<アラムコ選手権 3日目◇4日◇シャドウクリークGC(ネバダ州)◇6765ヤード・パー72>
初日に「67」をマークして首位発進を決めた山下美夢有が、スコアが伸び悩む展開のなかでも上位をキープした。4位から出たこの日は、アンダーパーで回った選手が8人にとどまる難コンディションの中、4バーディ・3ボギーの「71」。首位と4打差のトータル3アンダー・3位タイに順位を上げた。
アウトからスタートし、6番から2連続バーディを奪取。2つスコアを伸ばして後半に向かったが、11番、13番、15番で3つスコアを落とした。それでも終盤に粘りを見せる。
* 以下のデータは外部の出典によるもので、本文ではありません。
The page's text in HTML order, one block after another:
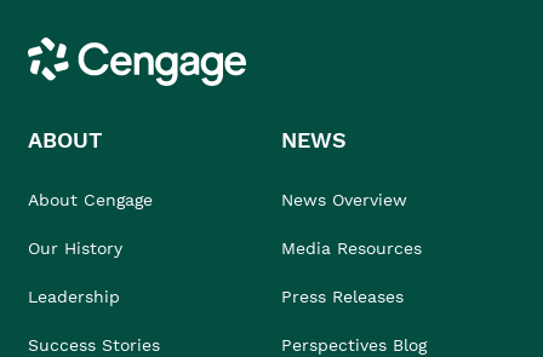
Cengage
ABOUT
About Cengage
Our History
Leadership
Success Stories
NEWS
News Overview
Media Resources
Press Releases
Perspectives Blog
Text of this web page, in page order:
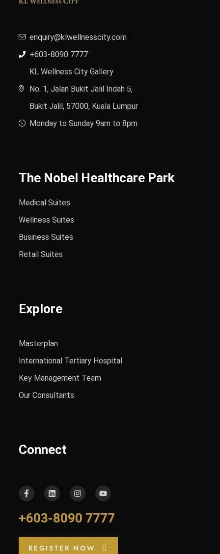
enquiry@klwellnesscity.com
+603-8090 7777
KL Wellness City Gallery
No. 1, Jalan Bukit Jalil Indah 5,
Bukit Jalil, 57000, Kuala Lumpur
Monday to Sunday 9am to 8pm
The Nobel Healthcare Park
Medical Suites
Wellness Suites
Business Suites
Retail Suites
Explore
Masterplan
International Tertiary Hospital
Key Management Team
Our Consultants
Connect
+603-8090 7777
REGISTER NOW
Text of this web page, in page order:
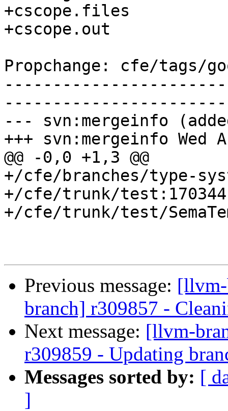
+cscope.files
+cscope.out
Propchange: cfe/tags/
--- svn:mergeinfo
+++ svn:mergeinfo Wed
@@ -0,0 +1,3 @@
+/cfe/branches/type-
+/cfe/trunk/test:170344
+/cfe/trunk/test/
Previous message:
branch] r309857 -
Next message: [llvm-
r309859 - Updating
Messages sorted by: [
]
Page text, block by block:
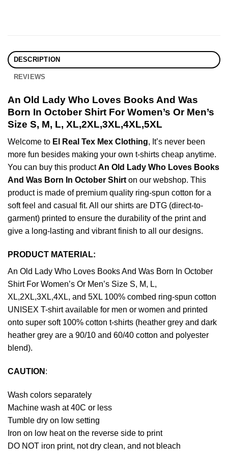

後半16番で2メートルのバーディパットを沈めると、17番では奥のラフから約15ヤードの難しい下りアプローチを2メートルに寄せ、これを沈めてパーセーブ。最終18番パー5では、池越えの2打目をグリーン奥のバンカーに入れながらも、下りのラインを2メートルに寄せて1パットのバーディ締めとした。
「絶対に(グリーンは)止まらないですし、ピンを狙ってはいけないと思っていたので、バンカーはオッケーというマネジメントでした」。池のすぐ先に切られた手前ピンに対して、狙い通りの攻めでスコアを伸ばしフィニッシュ。練習ラウンドから想定していた展開が、そのまま結果につながった。
上がり3ホールでは、「近いからといって入るとも限らない」という2メートル前後のシビアなパットを決め切り、確かな手応えもつかんだ。「きょうはすごくいい流れでプレーできたと思います」と振り返るように、難コースでアンダーパーにまとめた内容には納得感がにじむ。
その背景にあるのが“淡々とプレーする”という意識だ。舞台となるコースは砂漠地帯の中に造られた林間コースで、乾燥の影響からフェアウェイやグリーンは硬く、ボールはよく弾んで転がる。アップダウンやドッグレッグ、狭いフェアウェイに加えて風も影響し、クリークや池、バンカーが随所に配置されるプレッシャーの強い設計となっている。
「もちろん淡々とプレーするのは難しい。でも、“これはこうでこうで…”って考えすぎてしまうと、思っているのと違うことが多かったりもする。なので“ひとつ決めたことをやるだけ”みたいな感じでやるほうがいいのかなと思っています」。複雑な状況の中でも、シンプルな思考でプレーすることを心がけている。
山下は練習の虫として知られ、練習日には朝7時から夕方6時まで打ち込むこともあるが、今大会の2日目以降は午後の遅いスタートが続き、調整時間は限られている。「修正もしたいですけど、スイングにとらわれずにプレーができているので、それがいい部分もあるのかなと思います」と前向きに捉える。
攻略のカギとして挙げるのは、スイングよりも「番手選び」だ。傾斜の強いグリーンと風の影響を受ける中で、タテ距離の精度とクラブ選択が結果を大きく左右する。「(スイングの)細かいところは修正しないといけないんですけど、あまり深く考えすぎない方が、まだいいかなと思っています」と、割り切りも今週の好調を支えている。
この日は元世界ランキング1位で、現在同2位のネリー・コルダ(米国)とのペアリング。ラウンド中には会話を交わし、「日本食の話」などで交流する場面もあった。「いいプレーをしていましたし、飛距離も出る。スピンコントロールもすごく上手で、いいリズムで回れたと思います」と、世界トップの技術から刺激も受けた。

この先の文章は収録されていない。